Every line of the data below should be printed exactly.

- - - -

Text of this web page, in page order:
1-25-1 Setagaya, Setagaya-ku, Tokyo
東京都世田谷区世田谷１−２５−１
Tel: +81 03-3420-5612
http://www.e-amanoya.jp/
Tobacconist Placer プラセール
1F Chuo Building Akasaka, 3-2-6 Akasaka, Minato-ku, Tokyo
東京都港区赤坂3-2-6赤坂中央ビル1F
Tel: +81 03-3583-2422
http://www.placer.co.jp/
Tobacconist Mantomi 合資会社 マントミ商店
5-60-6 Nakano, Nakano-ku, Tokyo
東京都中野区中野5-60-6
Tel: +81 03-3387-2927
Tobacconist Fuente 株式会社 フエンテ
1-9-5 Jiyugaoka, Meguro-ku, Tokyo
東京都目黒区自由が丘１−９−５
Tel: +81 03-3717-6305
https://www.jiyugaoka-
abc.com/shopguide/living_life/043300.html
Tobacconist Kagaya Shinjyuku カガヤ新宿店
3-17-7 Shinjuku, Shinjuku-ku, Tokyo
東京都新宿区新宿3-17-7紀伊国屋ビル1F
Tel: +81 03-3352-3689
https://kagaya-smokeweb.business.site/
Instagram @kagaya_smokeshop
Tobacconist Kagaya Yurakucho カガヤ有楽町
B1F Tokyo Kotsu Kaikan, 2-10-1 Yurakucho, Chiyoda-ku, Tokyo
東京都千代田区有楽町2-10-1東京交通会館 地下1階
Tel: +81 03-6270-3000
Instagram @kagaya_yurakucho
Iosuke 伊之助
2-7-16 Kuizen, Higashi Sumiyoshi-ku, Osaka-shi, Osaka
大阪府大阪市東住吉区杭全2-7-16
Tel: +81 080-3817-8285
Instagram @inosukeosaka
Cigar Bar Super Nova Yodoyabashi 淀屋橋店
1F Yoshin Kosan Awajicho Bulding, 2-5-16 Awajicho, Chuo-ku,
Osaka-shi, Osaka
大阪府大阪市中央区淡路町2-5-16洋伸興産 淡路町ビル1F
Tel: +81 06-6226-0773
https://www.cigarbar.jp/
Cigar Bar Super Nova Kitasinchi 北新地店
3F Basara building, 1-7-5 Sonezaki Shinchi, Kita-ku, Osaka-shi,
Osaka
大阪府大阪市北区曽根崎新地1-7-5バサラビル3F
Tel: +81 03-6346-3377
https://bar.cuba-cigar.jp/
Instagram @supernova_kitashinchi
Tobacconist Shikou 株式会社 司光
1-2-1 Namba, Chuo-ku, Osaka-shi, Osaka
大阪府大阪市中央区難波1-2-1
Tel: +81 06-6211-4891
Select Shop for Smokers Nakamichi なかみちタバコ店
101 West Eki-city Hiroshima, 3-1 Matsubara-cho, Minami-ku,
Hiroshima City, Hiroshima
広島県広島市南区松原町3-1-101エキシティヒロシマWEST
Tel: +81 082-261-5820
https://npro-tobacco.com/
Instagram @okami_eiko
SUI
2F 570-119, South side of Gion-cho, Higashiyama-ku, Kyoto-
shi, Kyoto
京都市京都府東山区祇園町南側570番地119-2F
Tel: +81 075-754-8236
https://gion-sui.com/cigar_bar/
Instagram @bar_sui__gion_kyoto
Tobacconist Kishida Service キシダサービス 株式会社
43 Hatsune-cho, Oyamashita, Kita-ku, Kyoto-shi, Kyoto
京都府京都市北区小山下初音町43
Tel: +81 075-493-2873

- - - -

* [Response box]
Text of this web page, in page order:
1-25-1 Setagaya, Setagaya-ku, Tokyo
東京都世田谷区世田谷１−２５−１
Tel: +81 03-3420-5612
http://www.e-amanoya.jp/
Tobacconist Placer プラセール
1F Chuo Building Akasaka, 3-2-6 Akasaka, Minato-ku, Tokyo
東京都港区赤坂3-2-6赤坂中央ビル1F
Tel: +81 03-3583-2422
http://www.placer.co.jp/
Tobacconist Mantomi 合資会社 マントミ商店
5-60-6 Nakano, Nakano-ku, Tokyo
東京都中野区中野5-60-6
Tel: +81 03-3387-2927
Tobacconist Fuente 株式会社 フエンテ
1-9-5 Jiyugaoka, Meguro-ku, Tokyo
東京都目黒区自由が丘１−９−５
Tel: +81 03-3717-6305
https://www.jiyugaoka-
abc.com/shopguide/living_life/043300.html
Tobacconist Kagaya Shinjyuku カガヤ新宿店
3-17-7 Shinjuku, Shinjuku-ku, Tokyo
東京都新宿区新宿3-17-7紀伊国屋ビル1F
Tel: +81 03-3352-3689
https://kagaya-smokeweb.business.site/
Instagram @kagaya_smokeshop
Tobacconist Kagaya Yurakucho カガヤ有楽町
B1F Tokyo Kotsu Kaikan, 2-10-1 Yurakucho, Chiyoda-ku, Tokyo
東京都千代田区有楽町2-10-1東京交通会館 地下1階
Tel: +81 03-6270-3000
Instagram @kagaya_yurakucho
Iosuke 伊之助
2-7-16 Kuizen, Higashi Sumiyoshi-ku, Osaka-shi, Osaka
大阪府大阪市東住吉区杭全2-7-16
Tel: +81 080-3817-8285
Instagram @inosukeosaka
Cigar Bar Super Nova Yodoyabashi 淀屋橋店
1F Yoshin Kosan Awajicho Bulding, 2-5-16 Awajicho, Chuo-ku,
Osaka-shi, Osaka
大阪府大阪市中央区淡路町2-5-16洋伸興産 淡路町ビル1F
Tel: +81 06-6226-0773
https://www.cigarbar.jp/
Cigar Bar Super Nova Kitasinchi 北新地店
3F Basara building, 1-7-5 Sonezaki Shinchi, Kita-ku, Osaka-shi,
Osaka
大阪府大阪市北区曽根崎新地1-7-5バサラビル3F
Tel: +81 03-6346-3377
https://bar.cuba-cigar.jp/
Instagram @supernova_kitashinchi
Tobacconist Shikou 株式会社 司光
1-2-1 Namba, Chuo-ku, Osaka-shi, Osaka
大阪府大阪市中央区難波1-2-1
Tel: +81 06-6211-4891
Select Shop for Smokers Nakamichi なかみちタバコ店
101 West Eki-city Hiroshima, 3-1 Matsubara-cho, Minami-ku,
Hiroshima City, Hiroshima
広島県広島市南区松原町3-1-101エキシティヒロシマWEST
Tel: +81 082-261-5820
https://npro-tobacco.com/
Instagram @okami_eiko
SUI
2F 570-119, South side of Gion-cho, Higashiyama-ku, Kyoto-
shi, Kyoto
京都市京都府東山区祇園町南側570番地119-2F
Tel: +81 075-754-8236
https://gion-sui.com/cigar_bar/
Instagram @bar_sui__gion_kyoto
Tobacconist Kishida Service キシダサービス 株式会社
43 Hatsune-cho, Oyamashita, Kita-ku, Kyoto-shi, Kyoto
京都府京都市北区小山下初音町43
Tel: +81 075-493-2873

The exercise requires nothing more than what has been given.